Low cigarette prices termed major cause of health issues

ISLAMABAD    -   Prices of cigarettes are cheaper in Pakistan than other countries of the region, which is the main cause of health issues, states Capital Calling, a network of academic researchers and professionals.

Citing different reports, it states that the cigarette which is sold for $1.21 in Pakistan is priced $3.03 in India, $2.62 in Bangladesh and $5.91 in Sri Lanka.

It also said that Pakistan registers higher number of smoking-caused deaths in the region, adding that tier 2 cigarettes are being sold for as low as $0.77 per pack here, which makes the population vulnerable to smoking.

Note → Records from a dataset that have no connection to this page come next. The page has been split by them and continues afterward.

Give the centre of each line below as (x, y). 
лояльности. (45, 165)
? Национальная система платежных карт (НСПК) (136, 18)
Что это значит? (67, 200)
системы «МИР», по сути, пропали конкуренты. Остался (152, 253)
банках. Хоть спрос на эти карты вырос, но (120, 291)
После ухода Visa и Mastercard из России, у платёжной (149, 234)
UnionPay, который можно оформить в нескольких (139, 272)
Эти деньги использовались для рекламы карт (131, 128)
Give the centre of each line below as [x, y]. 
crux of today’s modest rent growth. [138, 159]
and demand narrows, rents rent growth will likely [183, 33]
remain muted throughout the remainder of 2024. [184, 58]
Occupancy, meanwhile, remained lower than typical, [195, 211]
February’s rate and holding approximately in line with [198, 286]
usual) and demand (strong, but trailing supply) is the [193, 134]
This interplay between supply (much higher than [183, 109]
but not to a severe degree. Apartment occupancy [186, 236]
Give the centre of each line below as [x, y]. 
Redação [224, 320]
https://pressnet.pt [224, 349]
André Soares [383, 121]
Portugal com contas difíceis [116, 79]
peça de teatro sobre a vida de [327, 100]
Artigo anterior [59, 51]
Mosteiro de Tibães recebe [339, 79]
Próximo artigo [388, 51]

It hails the fact that the government increased Federal Excise Duty (FED) in February through a mini-budget to raise taxes on the tobacco and discourage its consumption among the youth. Anti-tobacco activists said the policy had started bearing fruit, but multinational companies had already started lobbying the government to withdraw the taxes under the pretext of illicit cigarettes.

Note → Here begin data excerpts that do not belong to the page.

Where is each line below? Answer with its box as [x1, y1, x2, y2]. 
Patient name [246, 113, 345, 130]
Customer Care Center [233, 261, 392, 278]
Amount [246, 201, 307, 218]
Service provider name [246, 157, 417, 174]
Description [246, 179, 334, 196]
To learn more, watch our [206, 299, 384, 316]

Anti-tobacco activist and Chromatic Trust CEO Shariq Khan said that over 1200 children in Pakistan were starting smoking daily and the number of smokers was increasing which should be discouraged through the taxes.

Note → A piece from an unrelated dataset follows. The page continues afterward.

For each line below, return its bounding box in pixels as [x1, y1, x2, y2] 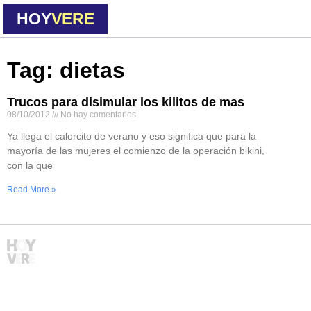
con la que [7, 160, 53, 171]
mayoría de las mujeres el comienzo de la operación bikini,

He lauded the government for raising the FED on the cigarettes, warning that the authorities should not retract the taxes on pressure of the multinational companies. He said the cigarette prices have been revised up across the globe every year, but in Pakistan the tax has been jacked up after four years. The anti-tobacco activists have urged the government to take measures to curb supply of smuggled cigarettes in the local market.

The government is expected to collect at least Rs180 billion in taxes from the tobacco companies after increase in the taxes, a Rs30 billion jump from the previous year, whilst some estimates put the enhanced tax collection of Rs60 billion additional.

He urged the policymakers to raise their voice against smoking and push the government to further levy taxes on tobacco products to discourage its consumption and increase its revenue to boost the fragile economy as per the World Health Organisation’s (WHO) guidelines.